Par endroits, d’ailleurs, des automobilistes sont contraints de s’arrêter pour permettre à leurs collègues qui roulent en sens inverse de passer. Par contre, les conducteurs intolérants refusent de céder le passage. Du coup, ils bloquent la voie. En créant des embouteillages monstres. Pis, il n’existe pas de panneau de signalisation. Les chauffeurs conduisent à leur guise. Les risques d’accidents sont  très élevés dans ce faubourg qui tarde à être aménagé. A cela s’ajoute le manque d’éclairage public.

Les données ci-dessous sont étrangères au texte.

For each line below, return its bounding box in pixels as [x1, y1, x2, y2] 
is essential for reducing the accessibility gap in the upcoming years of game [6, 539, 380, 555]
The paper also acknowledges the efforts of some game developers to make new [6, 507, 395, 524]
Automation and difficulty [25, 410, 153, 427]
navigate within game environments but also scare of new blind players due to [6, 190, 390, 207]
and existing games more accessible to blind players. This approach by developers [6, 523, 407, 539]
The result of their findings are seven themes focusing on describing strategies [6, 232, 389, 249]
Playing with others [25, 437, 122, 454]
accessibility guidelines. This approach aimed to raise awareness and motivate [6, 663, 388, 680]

Auparavant, «ce tronçon était une piste. Nous l’empruntions pour nous rendre dans nos exploitations agricoles. Le village, Niacoulrab, est vieux de plus de 300 ans. Je me rappelle, quand j’étais jeune, nous nous déplaçons vers Teungueth (Rufisque) à l’aide des charrettes tirées par des ânes. Les choses ont beaucoup évolué. Donc, il faut moderniser les infrastructures», a révélé le chef du village, Mandoye Ndoye. «Si les pouvoirs publics nous règlent ces difficultés que je viens de citer : le bitumage de l’axe routier depuis l’exploitation agricole de Éric jusqu’à la routes des Niayes et l’éclairage public du village, nous ne pourrons que nous en réjouir», a-t-il ajouté.

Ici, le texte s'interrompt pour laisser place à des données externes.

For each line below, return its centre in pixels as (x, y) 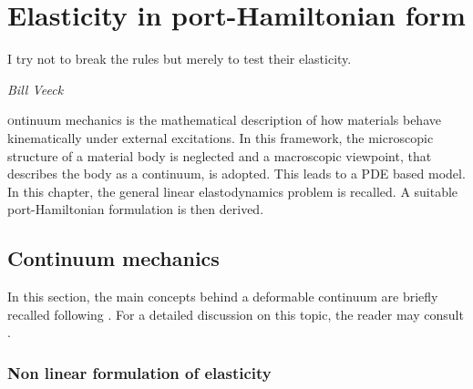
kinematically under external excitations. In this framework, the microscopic (221, 137)
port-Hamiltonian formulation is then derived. (136, 209)
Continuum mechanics (113, 258)
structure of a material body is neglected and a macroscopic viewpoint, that (220, 155)
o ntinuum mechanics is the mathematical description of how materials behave (224, 120)
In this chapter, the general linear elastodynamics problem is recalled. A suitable (233, 191)
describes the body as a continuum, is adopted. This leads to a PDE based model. (236, 174)
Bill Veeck (36, 89)

LES POPULATIONS CONFRONTEES AUX MALADIES PULMONAIRES

Avec la pression démographique, les habitats ont investis  tous ces espaces. Contrairement aux attentes des populations, la création de Jaxaay (Plan Jaxaay), devait les aider à solutionner ce délicat problème de l’axe routier. «Nous vivons une situation pire que celle d’avant Jaxaay. Aujourd’hui, nous rencontrons d’énormes difficultés pour prendre le TER. Cela est lié l’état de délabrement de l’axe routier, pour le trafic», a laissé entendre un habitant. Toutefois, c’est ce tronçon qui sépare et relie les deux localités.

Cependant, les maisons riveraines au tronçon sont constamment envahies par des nuées de poussières. Ce qui n’est pas sans conséquence sur leur santé. «Nous sommes exposés à des maladies pulmonaires. Tant que la piste n’est pas goudronnée notre santé va être davantage fragilisée», a déclaré un riverain.